Hi Keith,
On 12/14/20 10:23 PM, Keith Busch wrote:
On Wed, Dec 09, 2020 at 11:55:07PM +0100, Hinko Kocevar wrote:
Adding a bunch of printk()'s to portdrv_pci.c led to (partial) success!
So, the pcie_portdrv_error_detected() returns PCI_ERS_RESULT_CAN_RECOVER and
therefore the pcie_portdrv_slot_reset() is not called.
But the pcie_portdrv_err_resume() is called! Adding these two lines to
pcie_portdrv_err_resume(), before the call to device_for_each_child():
pci_restore_state(dev);
pci_save_state(dev);
You need to do that with the current kernel or are you still using a
3.10? A more recent kernel shouldn't have needed such a fix after the
This was tested on the 5.9.12 kernel at that time. As of today, I've
re-ran the tests on Bjorn's git tree, pci/err branch from Sunday (I
guess 5.10.0 version).
following commit was introduced:
https://git.kernel.org/pub/scm/linux/kernel/git/torvalds/linux.git/commit/?id=874b3251113a1e2cbe79c24994dc03fe4fe4b99b
I noticed the change you are pointing out when trying to propose a patch.

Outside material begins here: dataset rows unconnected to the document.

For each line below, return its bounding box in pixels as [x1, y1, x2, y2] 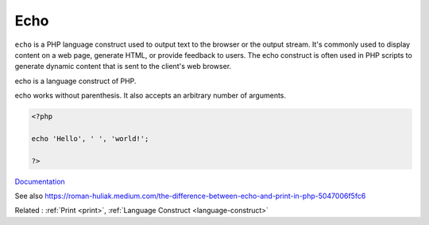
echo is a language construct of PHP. [14, 76, 137, 86]
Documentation [14, 177, 65, 186]
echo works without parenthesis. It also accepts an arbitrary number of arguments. [14, 91, 286, 101]
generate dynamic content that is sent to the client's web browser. [14, 62, 232, 71]
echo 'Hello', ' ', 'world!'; [31, 134, 149, 143]
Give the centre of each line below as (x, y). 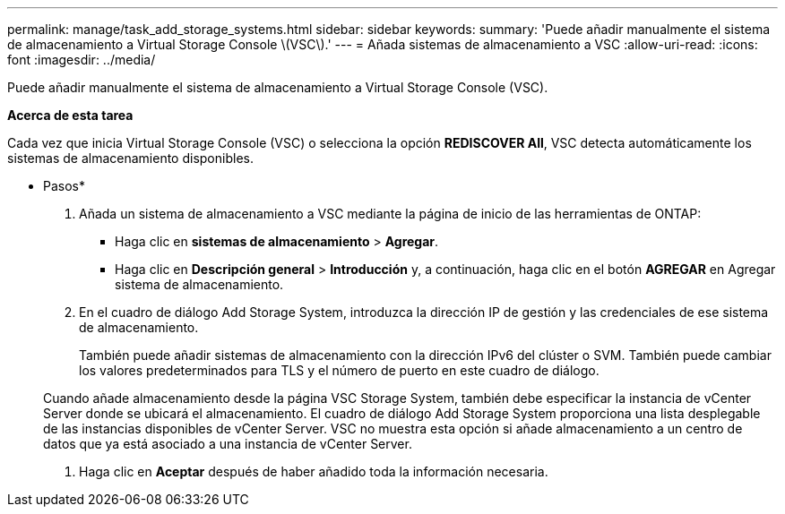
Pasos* (64, 186)
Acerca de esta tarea (70, 115)
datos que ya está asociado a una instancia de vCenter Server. (228, 444)
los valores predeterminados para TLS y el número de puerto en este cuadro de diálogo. (339, 370)
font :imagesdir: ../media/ (82, 60)
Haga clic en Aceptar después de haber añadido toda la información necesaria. (314, 471)
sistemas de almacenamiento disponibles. (130, 158)
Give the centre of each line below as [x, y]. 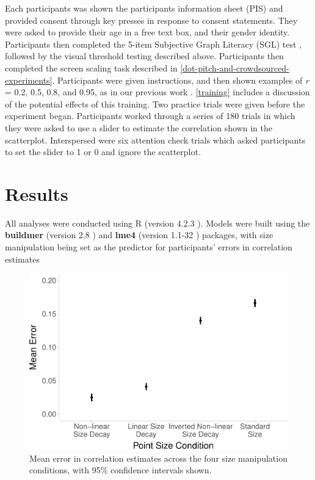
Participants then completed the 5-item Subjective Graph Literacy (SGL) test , [154, 44]
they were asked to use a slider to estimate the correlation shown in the [139, 127]
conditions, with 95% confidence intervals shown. [121, 470]
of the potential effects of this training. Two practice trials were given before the [155, 104]
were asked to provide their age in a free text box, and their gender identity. [147, 32]
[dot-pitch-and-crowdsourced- [235, 67]
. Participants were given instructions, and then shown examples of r [180, 80]
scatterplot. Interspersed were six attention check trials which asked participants [155, 140]
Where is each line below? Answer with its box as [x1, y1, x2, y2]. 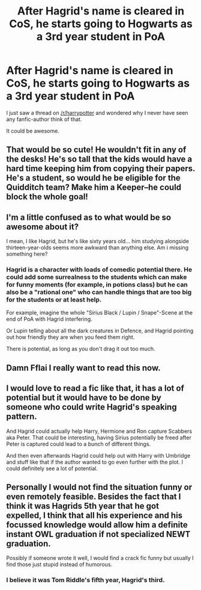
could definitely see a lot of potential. [6, 465, 98, 472]
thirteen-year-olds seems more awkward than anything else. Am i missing [6, 244, 189, 251]
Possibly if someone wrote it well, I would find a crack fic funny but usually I [6, 554, 194, 562]
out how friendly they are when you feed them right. [6, 334, 135, 341]
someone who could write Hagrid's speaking [6, 402, 177, 412]
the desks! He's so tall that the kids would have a [6, 154, 193, 164]
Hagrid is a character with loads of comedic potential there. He [6, 265, 193, 274]
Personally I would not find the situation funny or [6, 482, 193, 492]
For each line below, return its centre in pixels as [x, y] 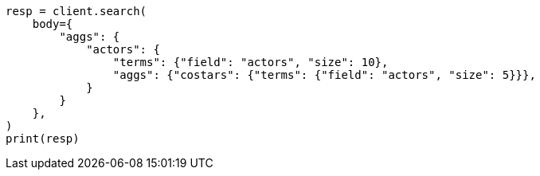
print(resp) [43, 139]
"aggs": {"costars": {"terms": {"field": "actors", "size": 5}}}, [324, 75]
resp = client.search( [76, 11]
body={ [53, 24]
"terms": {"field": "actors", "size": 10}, [250, 62]

It made me curious on why the pcie_portdrv_slot_reset() is not invoked.
After sprinkling a couple of printk()'s around the pcie_do_recovery()
and pcie_portdrv_err_handler's I can observe that the
pcie_portdrv_slot_reset() is never called from pcie_do_recovery() due to
status returned by reset_subordinates() (actually aer_root_reset() from
pcie/aer.c) being PCI_ERS_RESULT_RECOVERED.
I reckon, in order to invoke the pcie_portdrv_slot_reset(), the
aer_root_reset() should have returned PCI_ERS_RESULT_NEED_RESET.
As soon as I plug the calls to pci_restore_state() and pci_save_state()
into the pcie_portdrv_err_resume() the bus and devices are operational
again.